Facebook's research code for translating without parallel text
The original EMNLP 2018 implementation that learns to translate using only monolingual data, back-translation, and shared parameters.

What it does
This repo implements two approaches to unsupervised machine translation: a neural model (NMT) and a phrase-based statistical model (PBSMT). Both learn to translate between languages without any paired sentences — just raw monolingual text. The NMT version supports seq2seq, biLSTM+attention, and Transformer architectures, with extensive parameter sharing across languages.
The interesting bit
The training recipe is delightfully indirect: start with cross-lingual word embeddings, train denoising auto-encoders to reconstruct corrupted sentences in each language, then bootstrap actual translation through back-translation loops (English→French→English, and vice versa). The system generates back-parallel data on the fly using 30 CPU threads synced to the GPU model every 1000 steps — a neat little distributed dance.
Key highlights
- Three NMT architectures with arbitrary parameter sharing across encoders, decoders, and embeddings
- On-the-fly back-translation generation with configurable CPU worker processes
- Dynamic loss scheduling: auto-encoder loss fades from 1 to 0 over 300k steps, leaving pure back-translation
- PBSMT pipeline with unsupervised phrase-table generation and automated Moses training
- Helper scripts for English-French and English-German that download, tokenize, BPE-encode, and binarize data
- Achieves >23 BLEU on newstest2014 en-fr after ~25 epochs (one day on a V100)
Caveats
- The authors themselves recommend using their later XLM repo instead for NMT — “better model and more efficient implementation”
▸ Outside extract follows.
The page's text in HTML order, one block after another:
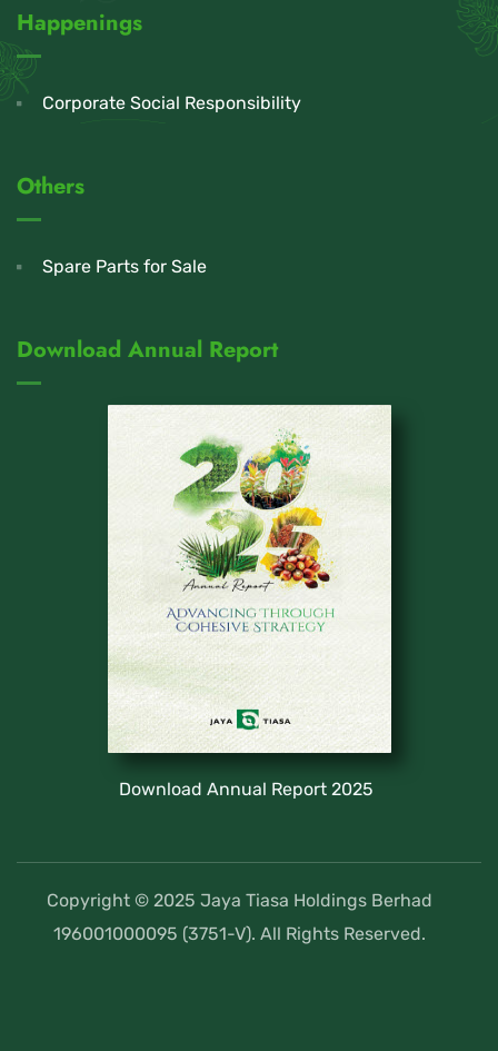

- PyTorch 0.5-era code; expect some archaeology needed to run on modern versions
- PBSMT requires compiling or downloading Moses, which the README notes “is not always straightforward”
- Several features (adversarial training, arbitrary multilingual training, LM pretraining) are implemented but “left for future work” — i.e., not used in the paper
Verdict
Worth studying if you’re researching low-resource MT or the evolution of unsupervised translation methods. Skip it for production use — the authors already pointed you to XLM. The PBSMT path is a curiosity for historical comparison with modern neural approaches.